I installed nccl2.8.3-1+cuda11.0, use command “dpkg -l | grep nccl” can see the libnccl2 and libnccl-dev information. enter image description here
And I also tested the nccl with the following steps:
- git clone https://github.com/NVIDIA/nccl-tests.git
- cd nccl-test
- make MPI=1 MPI_HOME=/path/to/mpi CUDA_HOME=/path/to/cuda NCCL_HOME=/path/to/nccl
- ./build/all_reduce_perf -b 8 -e 128M -f 2 -g 6
- mpirun -np 6 ./build/all_reduce_perf -b 8 -e 128M -f 2 -g 1
Everything is OK! enter image description here enter image description here
I also followed the instructions in https://github.com//issues/1171 and confirmed there are sm_61 sections in the NCCL library (the compute capability of NVIDIA GeForce GTX 1080 Ti GPU is 6.1) enter image description here
I also reinstalled horovod 0.25.0 with HOROVOD_GPU_ALLREDUCE=NCCL HOROVOD_CUDA_HOME=/usr/local/cuda-11.0 HOROVOD_NCCL_HOME=/usr/local/cuda-11.0 pip install --no-cache-dir horovod, but it still give the same error.

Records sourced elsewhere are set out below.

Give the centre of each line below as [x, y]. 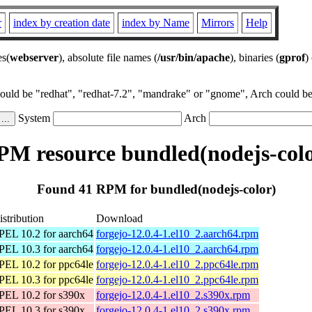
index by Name [156, 23]
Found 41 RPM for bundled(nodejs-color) [156, 189]
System [34, 118]
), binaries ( [255, 57]
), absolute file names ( [108, 57]
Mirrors [218, 23]
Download [119, 218]
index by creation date [62, 23]
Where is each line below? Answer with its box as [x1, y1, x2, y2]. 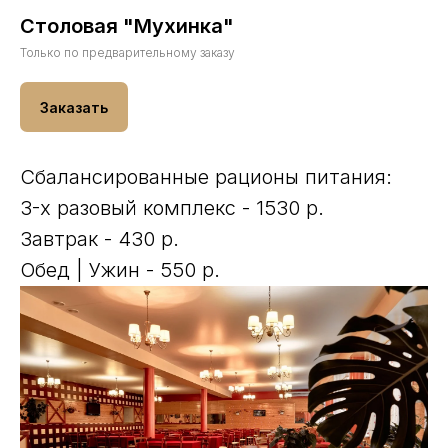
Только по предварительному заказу [20, 45, 235, 61]
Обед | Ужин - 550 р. [20, 257, 220, 282]
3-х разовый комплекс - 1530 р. [20, 195, 324, 220]
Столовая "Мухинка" [20, 14, 234, 39]
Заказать [40, 98, 108, 116]
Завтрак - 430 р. [20, 226, 179, 251]
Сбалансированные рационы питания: [20, 164, 392, 189]
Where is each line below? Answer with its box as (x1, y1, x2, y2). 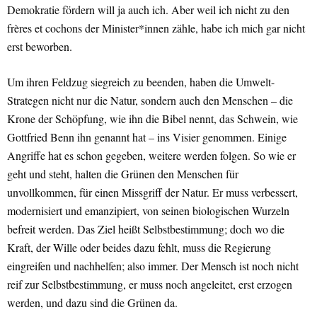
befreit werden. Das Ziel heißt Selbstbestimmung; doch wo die (7, 221, 284, 237)
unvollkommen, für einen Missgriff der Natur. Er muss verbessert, (7, 185, 298, 200)
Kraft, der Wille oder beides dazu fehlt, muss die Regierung (7, 240, 271, 255)
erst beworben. (7, 39, 72, 54)
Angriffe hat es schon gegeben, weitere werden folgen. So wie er (7, 148, 296, 163)
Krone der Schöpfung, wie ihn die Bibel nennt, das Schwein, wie (7, 111, 298, 127)
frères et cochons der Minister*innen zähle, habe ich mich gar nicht (7, 21, 305, 36)
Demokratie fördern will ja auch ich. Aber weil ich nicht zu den (7, 2, 289, 18)
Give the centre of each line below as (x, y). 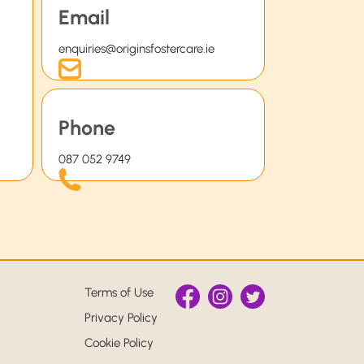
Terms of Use (119, 293)
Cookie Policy (119, 343)
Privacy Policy (121, 318)
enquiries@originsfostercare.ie (136, 49)
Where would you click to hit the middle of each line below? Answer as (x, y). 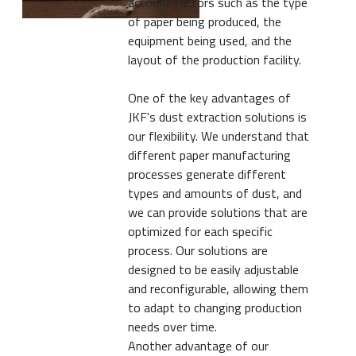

What's wrong? Anyone can give me some help? Many thanks. By the way, I installed nccl2.8.3+cuda11.0, but why the NCCL_DEBUG give NCCL version 2.8.3+cuda10.0 info? Although I have CUDA10.0 and CUDA11.0 on my machine, but I did't install this nccl version and can not find nccl in CUDA10.0 dir.